Ariane Ballmer: It’s clear that from 7000BC, the early cattle breeders and farmers moved from Anatolia to the Aegean region, in particular northern Greece, and then to central Europe via southern Italy and the Balkans.

Did farming communities in fact migrate, or was it just the cultivating techniques that spread via hunter-gatherers who had been in contact with farmers?

When it comes to the introduction of agriculture, the thesis of adaptation through pure knowledge transfer is considered refuted since domestic animals and grains probably came to Europe along with immigrants from western Asia. There are also clues that European hunter-gatherer groups helped adapt these innovations to the local conditions.

(Picture: Johannes Reich)

The new European farming communities lived under other climatic conditions than those of western Asia.

Yes, they had to adapt to a variety of new conditions, not just climatic. This challenge likely brought successes as well as failures, and led to new strategies and innovations over many generations. For example, they managed to get barley and wheat from the dry, subtropical climate of the Middle East to grow well in the cool, damp and woodland conditions of Europe.

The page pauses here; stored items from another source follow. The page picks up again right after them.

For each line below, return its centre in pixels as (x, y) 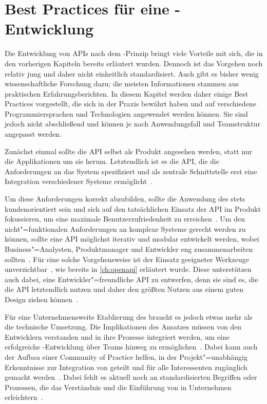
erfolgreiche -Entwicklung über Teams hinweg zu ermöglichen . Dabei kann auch (131, 347)
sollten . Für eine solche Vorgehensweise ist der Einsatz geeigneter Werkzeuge (127, 259)
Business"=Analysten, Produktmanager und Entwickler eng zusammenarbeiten (129, 249)
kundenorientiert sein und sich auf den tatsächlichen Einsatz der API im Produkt (133, 208)
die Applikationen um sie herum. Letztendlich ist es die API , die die (112, 161)
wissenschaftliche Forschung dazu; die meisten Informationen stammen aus (122, 84)
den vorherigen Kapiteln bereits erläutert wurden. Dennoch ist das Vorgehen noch (134, 63)
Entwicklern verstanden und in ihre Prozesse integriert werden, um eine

This is where the interdisciplinary cooperation of EXPLO comes into play: Oxford professor Amy Bogaard specializes in early agricultural ecology. Using prehistoric food leftovers found in the sediment of diverse archaeological sites, she wants to determine what the people planted and ate here. Her goal: a bioarchaeological reconstruction of early European agriculture. Meanwhile, Willy Tinner wants to analyse how the first farmers influenced their environment, and vice versa. The paleoecologists in particular can clarify whether the introduction of agriculture was an abrupt of gradual process. The dendrochronologists, for their part, will prove when exactly the first settlements were built in the southwestern Balkans – and how long people lived there. Ultimately, this will show how fast the first European farmers managed to adapt to the new climate.

(Picture: Johannes Reich)

July 30, 9pm

After dinner, research diver and dive team leader Johannes Reich grabs his laptop. The future PhD student, who will write his dissertation on the EXPLO project, shows us visualizations made from hundreds of underwater photos. With an underwater camera his team documented the whole exposed excavation field. In the evenings, Reich used the images to create a 3D surface model and linked it to the precisely measured pile locations. Now, before our eyes, a veritable forest of tree trunks juts out of the lake floor.

Back in Bern this model will be linked to the ages of the various piles, and trees of the same age will be color-coded. Then it should be possible to see floor plans of the houses in the wild pattern of wooden posts – like in the plans of the pile dweller settlement on Lake Biel. “I expect that based on the samples from this season’s archaeological dig, we’ll be able to reconstruct the first floor plans of a Balkan lakeside settlement,” believes Johannes Reich, adding, “That alone would be a huge success.”

It’s clear that underwater archaeology is bone-tiring hard work. That’s also the case here in the “Bay of Bones” – which doesn’t deserve its macabre name at all.

(Source: UniPress, University of Bern)

European excellence project

EXPLO (Exploring the dynamics and causes of prehistoric land use change in the cradle of European farming) is supported by the EU with €6.4 million. It was one of two dozen interdisciplinary projects awarded an “ERC Synergy Grant” in 2018 – and one of the very few humanities projects. Highly coveted among researchers, the Synergy Grants represent the European Commission’s highest level of excellence funding. Fewer than 5% of the submitted applications are approved.